When minutes cost neurons, the diagnostic gap is a data gap.
Stroke is the 4th leading cause of death in the United States, with roughly 800,000 cases each year. About 87% are ischemic — clots that are highly treatable when caught early. But in the field, up to 22% of strokes are missed or misdiagnosed by EMS. Every minute a stroke goes untreated, the brain loses 1.9 million neurons.
The diagnostic gap isn't a knowledge gap — it's a data gap. EMTs make critical, time-pressured calls without access to the patient's history or any objective brain data. That uncertainty costs minutes, and minutes cost lives.
Three pieces of evidence, one decision view.
Banambulance is an EMS-facing app that pairs three pieces of evidence to support faster, more confident stroke calls in the field.
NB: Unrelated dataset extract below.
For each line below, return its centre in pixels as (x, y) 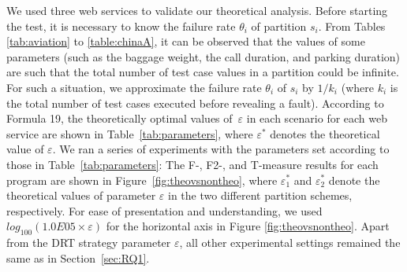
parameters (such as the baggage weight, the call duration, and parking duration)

- Real-time EEG output from a portable cap, surfacing objective brain abnormalities.
- Voice-driven patient history capture, so the EMT can keep their hands on the patient.
- The existing BEFAST behavioral protocol, restructured into a clear, time-aware UI.
“Together, these turn a high-pressure judgment call into a decision backed by data — and route the patient to the right facility, not just the nearest one.”
Two EMTs, one stroke survivor's mother, three findings.
I interviewed two practicing EMTs and the mother of a stroke survivor. From the conversations, three findings reshaped our direction:
- BEFAST is the protocol EMTs already trust. Building over it — not replacing it — was non-negotiable.
- EMTs aren't always confident in their behavioral assessment. Stroke-mimicking conditions and "silent" strokes are common, and a wrong call costs minutes downstream.
- Patient medical history is the missing context. With it, an EMT can disambiguate whether a symptom is acute or pre-existing.
Marcus & Aurora
- Marcus, 32 — EMT, 9 years experience. Comfortable with portable EEG hardware but finds existing readouts cluttered and slow to parse under stress. Wants confidence, not noise.
- Aurora, 35 — Charge Nurse. Needs a heads-up before patient arrival so she can spin up the right team and the right facility. Lack of incoming data forces her to prepare for too many possibilities.
From parallel screens to a single decision view.
We mapped the EMT's flow against the BEFAST checkpoints, then layered in EEG and patient history as supporting evidence rather than parallel screens. Early wireframes were tested with one of our EMT interviewees, whose feedback drove the largest iteration: collapse hospital recommendation, brain-data summary, and BEFAST output into a single decision view, so the EMT can radio the hospital with one screen open.
Empathy wasn't a step — it was the filter.
Working alongside neuroscientists and designers turned stroke misdiagnosis from a statistic into a problem I could feel the weight of. That changed how I made decisions — empathy with the user wasn't a step, it was the filter.
I also learned how tightly content strategy and visual design have to be coupled for a high-stakes, low-attention interface. A clean visual is irrelevant if it misorders the information. A good information hierarchy is irrelevant if the visual doesn't make it scannable. Making both serve the same beat — that's the skill I'll carry forward.